→ **Brief**: Using the data below, find how many lines include the word "SAML" and report that figure alone.

Stored data:
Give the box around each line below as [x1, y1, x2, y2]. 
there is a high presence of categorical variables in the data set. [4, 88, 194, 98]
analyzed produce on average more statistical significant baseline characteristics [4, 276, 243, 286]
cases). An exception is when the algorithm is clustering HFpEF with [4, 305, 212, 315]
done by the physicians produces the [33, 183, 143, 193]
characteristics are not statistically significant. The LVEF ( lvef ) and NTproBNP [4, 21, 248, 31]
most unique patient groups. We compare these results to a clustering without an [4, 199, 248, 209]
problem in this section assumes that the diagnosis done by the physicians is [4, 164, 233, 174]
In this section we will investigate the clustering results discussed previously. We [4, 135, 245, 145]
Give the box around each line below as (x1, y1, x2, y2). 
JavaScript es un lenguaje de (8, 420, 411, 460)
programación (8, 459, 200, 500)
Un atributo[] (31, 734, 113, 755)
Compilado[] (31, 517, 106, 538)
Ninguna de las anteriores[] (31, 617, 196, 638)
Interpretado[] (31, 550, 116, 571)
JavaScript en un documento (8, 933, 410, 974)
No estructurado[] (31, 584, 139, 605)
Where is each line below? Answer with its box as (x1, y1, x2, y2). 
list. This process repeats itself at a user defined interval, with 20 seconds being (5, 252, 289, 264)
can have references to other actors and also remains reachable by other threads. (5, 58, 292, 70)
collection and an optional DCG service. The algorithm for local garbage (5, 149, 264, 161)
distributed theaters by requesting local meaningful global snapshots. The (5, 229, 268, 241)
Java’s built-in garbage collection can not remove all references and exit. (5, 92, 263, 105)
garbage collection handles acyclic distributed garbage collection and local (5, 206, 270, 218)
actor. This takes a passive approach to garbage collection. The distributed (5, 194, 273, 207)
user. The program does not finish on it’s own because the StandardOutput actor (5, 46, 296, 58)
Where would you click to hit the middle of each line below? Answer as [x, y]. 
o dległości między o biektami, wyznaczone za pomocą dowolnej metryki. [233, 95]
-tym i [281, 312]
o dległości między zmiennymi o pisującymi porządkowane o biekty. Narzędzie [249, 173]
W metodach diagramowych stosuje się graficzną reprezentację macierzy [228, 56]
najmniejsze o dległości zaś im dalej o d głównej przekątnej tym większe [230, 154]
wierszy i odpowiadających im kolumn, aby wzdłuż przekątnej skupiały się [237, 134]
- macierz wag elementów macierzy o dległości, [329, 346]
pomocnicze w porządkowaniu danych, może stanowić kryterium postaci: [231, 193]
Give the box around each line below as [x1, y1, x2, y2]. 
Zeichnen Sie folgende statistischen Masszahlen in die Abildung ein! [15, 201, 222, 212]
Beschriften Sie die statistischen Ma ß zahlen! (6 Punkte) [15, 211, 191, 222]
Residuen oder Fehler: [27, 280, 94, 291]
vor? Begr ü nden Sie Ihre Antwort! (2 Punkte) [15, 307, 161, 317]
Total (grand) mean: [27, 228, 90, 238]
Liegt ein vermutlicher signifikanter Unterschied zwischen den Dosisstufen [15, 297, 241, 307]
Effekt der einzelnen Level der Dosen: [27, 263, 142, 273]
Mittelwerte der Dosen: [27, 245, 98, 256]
---
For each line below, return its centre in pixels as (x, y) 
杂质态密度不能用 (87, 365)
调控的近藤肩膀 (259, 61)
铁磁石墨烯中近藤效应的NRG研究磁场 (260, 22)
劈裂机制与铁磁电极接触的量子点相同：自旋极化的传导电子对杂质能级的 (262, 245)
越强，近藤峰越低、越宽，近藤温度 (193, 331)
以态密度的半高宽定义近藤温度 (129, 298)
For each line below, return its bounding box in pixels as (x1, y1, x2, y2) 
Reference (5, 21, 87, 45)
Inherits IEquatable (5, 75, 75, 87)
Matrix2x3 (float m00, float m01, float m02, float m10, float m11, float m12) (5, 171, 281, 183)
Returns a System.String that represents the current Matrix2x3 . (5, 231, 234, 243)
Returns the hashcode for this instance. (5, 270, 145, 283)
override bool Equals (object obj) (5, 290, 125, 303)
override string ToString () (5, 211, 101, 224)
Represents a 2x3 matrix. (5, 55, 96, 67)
--
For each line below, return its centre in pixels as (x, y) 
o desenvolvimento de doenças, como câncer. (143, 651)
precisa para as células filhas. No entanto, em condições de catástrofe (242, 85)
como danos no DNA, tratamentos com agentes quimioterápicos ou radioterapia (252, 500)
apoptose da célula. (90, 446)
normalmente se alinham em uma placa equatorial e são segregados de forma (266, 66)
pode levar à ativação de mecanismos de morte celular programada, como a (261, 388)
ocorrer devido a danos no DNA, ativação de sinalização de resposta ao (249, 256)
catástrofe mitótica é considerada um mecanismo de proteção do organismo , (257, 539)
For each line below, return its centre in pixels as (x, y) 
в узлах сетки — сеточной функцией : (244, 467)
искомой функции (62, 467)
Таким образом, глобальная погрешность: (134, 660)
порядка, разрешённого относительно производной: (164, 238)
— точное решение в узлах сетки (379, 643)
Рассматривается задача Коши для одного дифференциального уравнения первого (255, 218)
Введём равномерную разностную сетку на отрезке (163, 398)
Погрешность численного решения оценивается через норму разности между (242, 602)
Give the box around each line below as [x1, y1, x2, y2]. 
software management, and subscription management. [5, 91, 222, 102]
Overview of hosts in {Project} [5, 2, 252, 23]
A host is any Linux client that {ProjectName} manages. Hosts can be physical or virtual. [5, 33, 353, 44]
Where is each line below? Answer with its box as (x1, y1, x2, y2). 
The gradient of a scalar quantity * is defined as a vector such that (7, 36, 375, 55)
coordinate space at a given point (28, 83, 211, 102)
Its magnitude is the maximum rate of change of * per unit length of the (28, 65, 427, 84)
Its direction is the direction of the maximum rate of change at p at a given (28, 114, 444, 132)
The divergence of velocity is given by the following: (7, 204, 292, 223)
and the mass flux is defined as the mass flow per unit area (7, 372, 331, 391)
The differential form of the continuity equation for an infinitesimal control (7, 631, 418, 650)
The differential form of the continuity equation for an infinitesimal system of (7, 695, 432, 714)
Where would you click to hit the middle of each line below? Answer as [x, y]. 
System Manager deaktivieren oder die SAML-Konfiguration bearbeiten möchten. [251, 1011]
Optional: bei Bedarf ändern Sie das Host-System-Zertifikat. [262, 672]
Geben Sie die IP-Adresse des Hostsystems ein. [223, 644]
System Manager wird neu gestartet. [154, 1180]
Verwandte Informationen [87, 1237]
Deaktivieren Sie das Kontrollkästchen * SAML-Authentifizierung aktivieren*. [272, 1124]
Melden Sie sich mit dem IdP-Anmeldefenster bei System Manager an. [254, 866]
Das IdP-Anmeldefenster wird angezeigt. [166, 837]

→ **Response area**: 2